> **What is expected**
Read the records below. Copy each line where the string "Java" occurs.

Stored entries
_____

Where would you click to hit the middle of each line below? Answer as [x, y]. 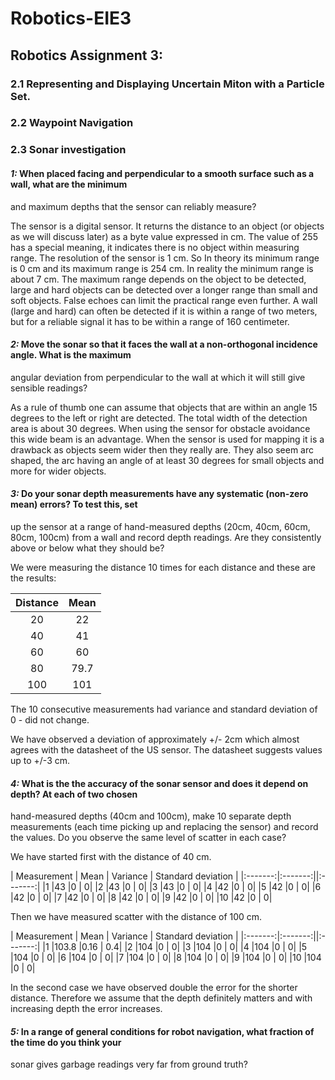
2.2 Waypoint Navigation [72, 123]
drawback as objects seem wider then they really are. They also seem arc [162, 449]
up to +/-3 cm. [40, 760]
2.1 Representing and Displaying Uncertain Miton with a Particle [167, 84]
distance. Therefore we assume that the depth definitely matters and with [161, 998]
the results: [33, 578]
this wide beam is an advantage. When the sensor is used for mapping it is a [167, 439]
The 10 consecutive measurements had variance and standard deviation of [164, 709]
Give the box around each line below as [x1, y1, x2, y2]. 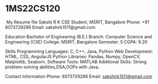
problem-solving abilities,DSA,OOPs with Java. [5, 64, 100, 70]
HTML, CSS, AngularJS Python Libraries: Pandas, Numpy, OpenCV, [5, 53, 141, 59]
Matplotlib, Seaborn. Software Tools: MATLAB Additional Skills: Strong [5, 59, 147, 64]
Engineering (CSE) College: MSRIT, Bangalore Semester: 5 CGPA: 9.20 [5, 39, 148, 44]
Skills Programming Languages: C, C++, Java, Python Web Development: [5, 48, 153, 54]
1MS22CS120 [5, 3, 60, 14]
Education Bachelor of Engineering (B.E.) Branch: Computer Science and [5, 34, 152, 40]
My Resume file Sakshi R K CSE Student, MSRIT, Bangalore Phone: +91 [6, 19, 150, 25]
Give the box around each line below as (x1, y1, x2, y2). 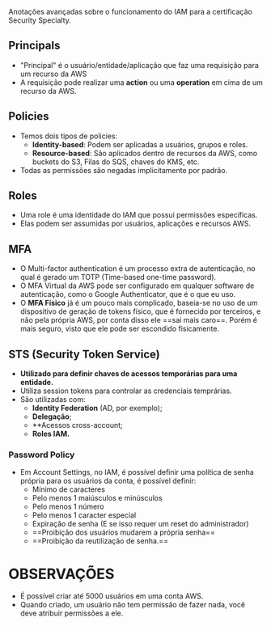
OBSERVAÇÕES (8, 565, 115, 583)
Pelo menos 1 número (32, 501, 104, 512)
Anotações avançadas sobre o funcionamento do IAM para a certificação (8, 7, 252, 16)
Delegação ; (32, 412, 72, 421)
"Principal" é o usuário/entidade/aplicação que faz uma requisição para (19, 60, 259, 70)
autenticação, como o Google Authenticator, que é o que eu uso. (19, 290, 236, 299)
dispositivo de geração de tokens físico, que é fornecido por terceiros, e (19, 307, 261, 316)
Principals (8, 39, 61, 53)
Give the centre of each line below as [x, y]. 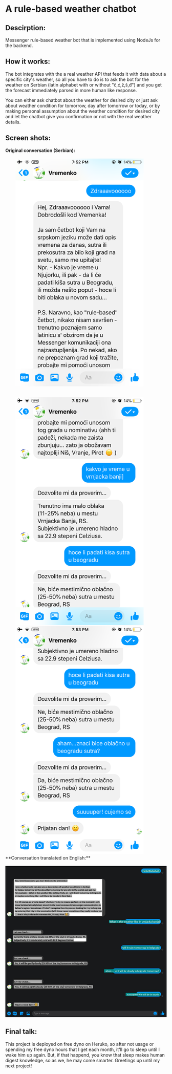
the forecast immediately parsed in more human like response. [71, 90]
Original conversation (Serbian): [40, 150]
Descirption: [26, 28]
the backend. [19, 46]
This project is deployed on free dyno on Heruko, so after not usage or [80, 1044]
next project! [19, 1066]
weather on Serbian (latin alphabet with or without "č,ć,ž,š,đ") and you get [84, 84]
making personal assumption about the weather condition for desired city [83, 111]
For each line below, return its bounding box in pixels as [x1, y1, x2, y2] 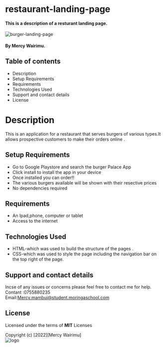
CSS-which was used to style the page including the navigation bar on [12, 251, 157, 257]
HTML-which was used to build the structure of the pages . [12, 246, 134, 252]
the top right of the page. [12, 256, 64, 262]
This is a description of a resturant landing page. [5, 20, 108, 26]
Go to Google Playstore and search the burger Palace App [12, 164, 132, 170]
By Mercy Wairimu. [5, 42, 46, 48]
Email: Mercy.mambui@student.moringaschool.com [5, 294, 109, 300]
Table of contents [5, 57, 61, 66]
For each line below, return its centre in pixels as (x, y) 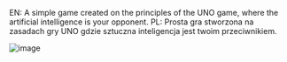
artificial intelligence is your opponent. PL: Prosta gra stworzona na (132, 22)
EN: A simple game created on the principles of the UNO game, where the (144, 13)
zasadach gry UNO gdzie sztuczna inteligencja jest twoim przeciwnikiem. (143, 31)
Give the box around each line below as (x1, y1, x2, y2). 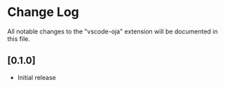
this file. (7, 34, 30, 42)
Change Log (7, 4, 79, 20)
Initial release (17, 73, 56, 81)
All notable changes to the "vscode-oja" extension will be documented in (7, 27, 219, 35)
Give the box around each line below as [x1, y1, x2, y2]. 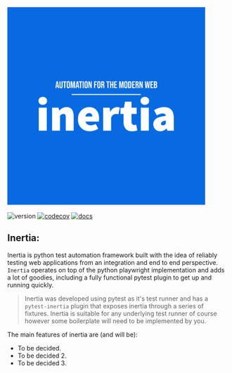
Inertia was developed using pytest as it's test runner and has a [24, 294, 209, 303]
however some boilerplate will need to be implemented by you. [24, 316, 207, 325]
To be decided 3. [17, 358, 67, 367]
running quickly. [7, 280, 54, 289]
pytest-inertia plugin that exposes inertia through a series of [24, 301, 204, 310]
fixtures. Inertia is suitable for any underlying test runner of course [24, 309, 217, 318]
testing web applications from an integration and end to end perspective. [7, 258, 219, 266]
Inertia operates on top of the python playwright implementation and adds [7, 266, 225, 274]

_____

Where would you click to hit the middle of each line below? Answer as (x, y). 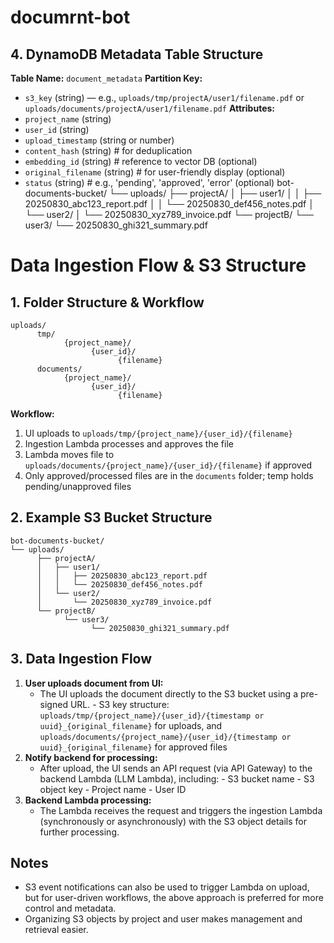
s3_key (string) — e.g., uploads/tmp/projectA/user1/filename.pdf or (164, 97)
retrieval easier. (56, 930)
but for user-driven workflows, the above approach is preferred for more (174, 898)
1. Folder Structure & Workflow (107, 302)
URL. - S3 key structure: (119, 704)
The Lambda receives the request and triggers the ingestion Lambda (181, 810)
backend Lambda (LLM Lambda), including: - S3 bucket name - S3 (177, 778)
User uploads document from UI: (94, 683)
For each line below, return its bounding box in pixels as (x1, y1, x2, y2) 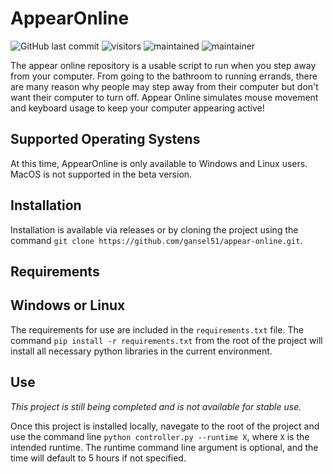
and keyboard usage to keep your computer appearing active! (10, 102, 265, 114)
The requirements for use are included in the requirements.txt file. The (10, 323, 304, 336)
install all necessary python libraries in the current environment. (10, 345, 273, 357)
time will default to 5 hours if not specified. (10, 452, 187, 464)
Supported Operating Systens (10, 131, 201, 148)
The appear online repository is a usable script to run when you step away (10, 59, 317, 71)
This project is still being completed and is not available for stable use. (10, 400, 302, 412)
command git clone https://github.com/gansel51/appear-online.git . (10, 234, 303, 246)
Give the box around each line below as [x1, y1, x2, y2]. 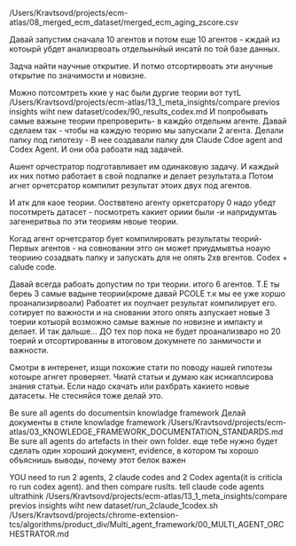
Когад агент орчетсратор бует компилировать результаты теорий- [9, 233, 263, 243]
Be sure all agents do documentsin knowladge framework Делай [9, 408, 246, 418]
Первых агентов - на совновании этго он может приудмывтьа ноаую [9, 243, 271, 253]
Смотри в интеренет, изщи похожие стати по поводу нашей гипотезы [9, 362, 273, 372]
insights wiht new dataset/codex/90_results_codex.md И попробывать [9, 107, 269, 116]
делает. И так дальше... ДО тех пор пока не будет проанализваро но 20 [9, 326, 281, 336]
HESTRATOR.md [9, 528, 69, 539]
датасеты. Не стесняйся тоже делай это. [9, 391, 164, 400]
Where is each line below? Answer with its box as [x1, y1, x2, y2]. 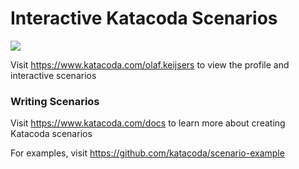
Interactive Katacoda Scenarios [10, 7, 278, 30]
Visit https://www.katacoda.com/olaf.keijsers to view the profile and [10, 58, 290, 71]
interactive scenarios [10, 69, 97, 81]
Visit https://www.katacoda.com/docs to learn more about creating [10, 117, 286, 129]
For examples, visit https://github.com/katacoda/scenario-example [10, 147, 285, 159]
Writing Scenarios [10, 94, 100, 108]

_____

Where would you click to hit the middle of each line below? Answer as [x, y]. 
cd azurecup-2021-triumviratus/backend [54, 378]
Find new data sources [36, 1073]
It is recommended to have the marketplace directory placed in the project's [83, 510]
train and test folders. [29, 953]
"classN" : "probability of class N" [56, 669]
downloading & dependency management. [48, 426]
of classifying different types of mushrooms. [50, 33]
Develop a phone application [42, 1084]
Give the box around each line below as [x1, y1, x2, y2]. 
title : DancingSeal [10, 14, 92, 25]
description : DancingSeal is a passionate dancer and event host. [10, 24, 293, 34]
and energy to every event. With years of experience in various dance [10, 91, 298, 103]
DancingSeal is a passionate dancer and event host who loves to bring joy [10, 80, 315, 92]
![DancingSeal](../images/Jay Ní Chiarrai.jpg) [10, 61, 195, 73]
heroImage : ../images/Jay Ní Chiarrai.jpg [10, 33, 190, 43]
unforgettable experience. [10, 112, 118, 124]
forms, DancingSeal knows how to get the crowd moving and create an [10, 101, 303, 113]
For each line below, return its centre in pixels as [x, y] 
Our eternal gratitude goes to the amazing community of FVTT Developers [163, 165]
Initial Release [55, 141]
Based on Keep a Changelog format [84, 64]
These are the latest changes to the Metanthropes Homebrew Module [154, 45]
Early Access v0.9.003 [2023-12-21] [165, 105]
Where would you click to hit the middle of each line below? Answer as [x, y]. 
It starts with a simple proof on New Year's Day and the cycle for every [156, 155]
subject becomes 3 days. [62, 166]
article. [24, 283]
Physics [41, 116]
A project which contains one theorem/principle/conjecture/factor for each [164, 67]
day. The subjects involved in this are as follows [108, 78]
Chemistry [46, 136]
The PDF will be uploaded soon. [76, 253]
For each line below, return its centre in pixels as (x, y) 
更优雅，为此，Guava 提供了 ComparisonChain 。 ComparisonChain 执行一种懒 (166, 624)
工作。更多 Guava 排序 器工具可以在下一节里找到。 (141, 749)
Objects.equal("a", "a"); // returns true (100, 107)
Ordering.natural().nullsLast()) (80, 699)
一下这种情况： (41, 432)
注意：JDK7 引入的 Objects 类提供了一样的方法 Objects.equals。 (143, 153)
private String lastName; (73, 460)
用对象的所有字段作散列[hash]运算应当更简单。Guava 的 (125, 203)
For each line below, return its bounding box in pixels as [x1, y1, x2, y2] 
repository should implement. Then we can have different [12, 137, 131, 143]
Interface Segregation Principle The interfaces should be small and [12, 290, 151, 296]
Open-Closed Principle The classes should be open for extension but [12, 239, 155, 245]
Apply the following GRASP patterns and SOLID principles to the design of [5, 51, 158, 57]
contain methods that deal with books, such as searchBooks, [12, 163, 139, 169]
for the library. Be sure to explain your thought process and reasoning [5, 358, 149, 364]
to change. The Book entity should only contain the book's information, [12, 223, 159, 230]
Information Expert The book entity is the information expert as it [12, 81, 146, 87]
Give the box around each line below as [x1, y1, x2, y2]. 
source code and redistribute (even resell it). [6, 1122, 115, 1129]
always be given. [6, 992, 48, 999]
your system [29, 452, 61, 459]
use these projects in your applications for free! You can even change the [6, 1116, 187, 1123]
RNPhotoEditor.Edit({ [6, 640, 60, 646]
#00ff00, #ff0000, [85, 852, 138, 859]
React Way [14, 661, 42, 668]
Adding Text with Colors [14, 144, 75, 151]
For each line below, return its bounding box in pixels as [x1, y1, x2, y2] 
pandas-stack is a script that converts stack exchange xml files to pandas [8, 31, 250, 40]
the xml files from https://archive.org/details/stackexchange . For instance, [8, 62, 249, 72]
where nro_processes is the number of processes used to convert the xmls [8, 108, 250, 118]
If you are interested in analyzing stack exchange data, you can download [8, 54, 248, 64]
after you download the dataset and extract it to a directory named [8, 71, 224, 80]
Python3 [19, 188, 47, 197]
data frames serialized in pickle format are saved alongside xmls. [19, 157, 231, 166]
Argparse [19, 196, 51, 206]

_____

> **Result**
problem-solving abilities,DSA,OOPs with Java. [5, 64, 100, 70]
Skills Programming Languages: C, C++, Java, Python Web Development: [5, 48, 153, 54]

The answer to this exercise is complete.